El mercado de la vivienda del alquiler está desplazando el de compra entre la población más joven. Eso nos lleva a una nueva etapa de la inversión inmobiliaria que deberá adaptarse a las nuevas necesidades de la población. Para ello, en esta edición de inmonext, Concha Osacar, consejera delegada de Hispania, desglosa las razones que confirman esta tendencia que ve "una realidad y, sobre todo, una necesidad".

Economía. El crecimiento del PIB desde 2014. Comparado con la UE, el crecimiento en España de la riqueza ha sido superior a las potencias económicas europeas. Lo que nos ha llevado a este crecimiento económico ha sido un incremento del empleo desde 2013 y, como consecuencia, un decrecimiento de la tasa de desempleo con una tendencia que muestra que irá a la baja en los próximos años.

Sin embargo, en 2030 habrá una reducción de la población en términos generales. "Pero no será homogéneo, puesto que en Madrid todo apunta que su población será la que más crecerá", explica Osacar.

Movilidad laboral. Mientras que de 2009 a 2013 se mantuvo estable la movilidad laboral, a partir del 2013, acompañado con crecimiento de empleo, se dispara: 2,6 millones de contratos que se producen son fuera de la zona donde vivía el nuevo empleado. Madrid ha sido la gran creadora de contratos con movilidad laboral, seguido por Cataluña, País Vasco y Murcia.

Tipos de hogares. En España, a partir de datos demográficos, crecerá el número de hogares pero disminuirá el número de compontentes de un hogar. Así que habrá más hogares pero serán más pequeños.

Población joven. Según los datos compartidos por Osácar, el 95% de la población de hasta 45 años prefiere el alquiler, y un 75% de estos son personas de entre 26 y 35 años. Además de la capacidad de comprar, hay cambios culturales. Los jóvenes no piensan en una casa para casarse, por ejemplo, quieren movilidad y flexibilidad y están dispuestos a compartir. "Este cambio de tendencias es el que debemos tener en cuenta", puntúa Osácar.

Crece el alquiler frente a la propiedad. El alquiler reinaba en los años 70, cuando un 30% de la población vivía en este régimen, algo que luego cambió drásticamente. Pero ese escenario vuelve a revertirse con el nuevo cambio de tendencia.
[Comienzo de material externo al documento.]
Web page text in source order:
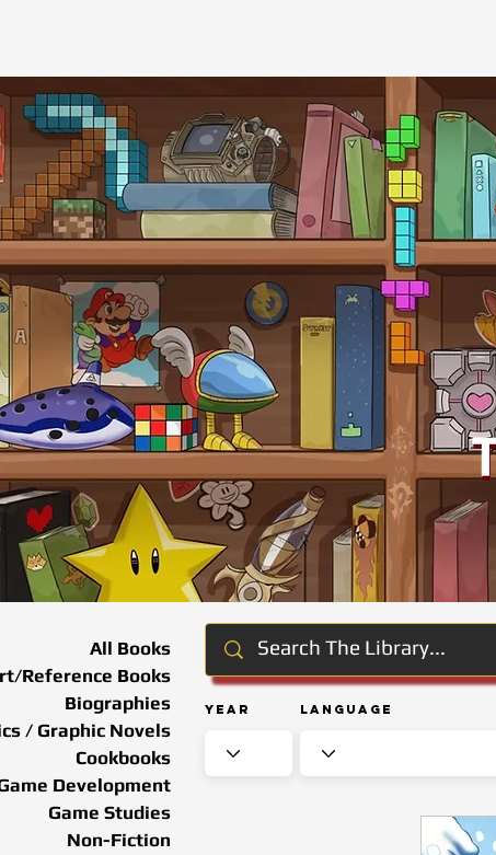
Year Language
All Books
Reference Books
Biographies
/ Graphic Novels
Cookbooks
Development
Game Studies
Non-Fiction

Pese a ello, seguimos muy alejados de la media europea, si se toma como referencia, para alcanzar esa cuota del 30% de población viviendo de alquiler. "Hay una necesidad de que las instituciones inviertan en comprar inmuebles para destinarlos al alquiler y así equilibrar el mercado", opina Osacar.
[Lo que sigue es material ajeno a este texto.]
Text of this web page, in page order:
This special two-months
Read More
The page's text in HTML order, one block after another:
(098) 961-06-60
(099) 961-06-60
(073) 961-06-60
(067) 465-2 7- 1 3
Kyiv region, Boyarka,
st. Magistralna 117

Incremento del precio en núcleos urbanos. "Hay que diferenciar diferentes mercados del alquiler", explica Osácar, para poder analizarlos cada uno en su contexto. La consejera delegada de Hispania diferencia el mercado de Madrid, Barcelona, Baleares y Valencia del resto de España, en cuanto a alquiler se refiere. En esas ciudades crece la demanda pero no aumenta la oferta. Los precios no podrán bajar si la oferta no responde a las necesidades.

De esta forma, Osácar considera que, además, el alquiler es una alternativa más que viable para la población joven. La consejera considera que si bien el precio medio de una vivienda ronda los 200.000 euros significa que hay que disponer de unos 60.000 euros ahorrados para hacer frente a ese gasto. Pero, teniendo en cuenta que los salarios medios entre la población joven están alrededor de los 22.000 euros, "supone un esfuerzo de ahorro difícil de alcanzar", señala Osácar. "A no ser que dispongan de ahorros familiares, se hace imposible y eso significa que deberán ir o a casas mucho más pequeñas o de alquiler".

Si además las instituciones consiguen equilibrar el parque del alquiler, proporcionaría estabilidad al mercado, según explica Osacar. "La vivienda en alquiler no hará que desaparezca el mercado de propiedad, pero gran parte de las inversiones que se producen deberán destinarse al mercado del alquiler para responder a estas nuevas necesidades", finaliza.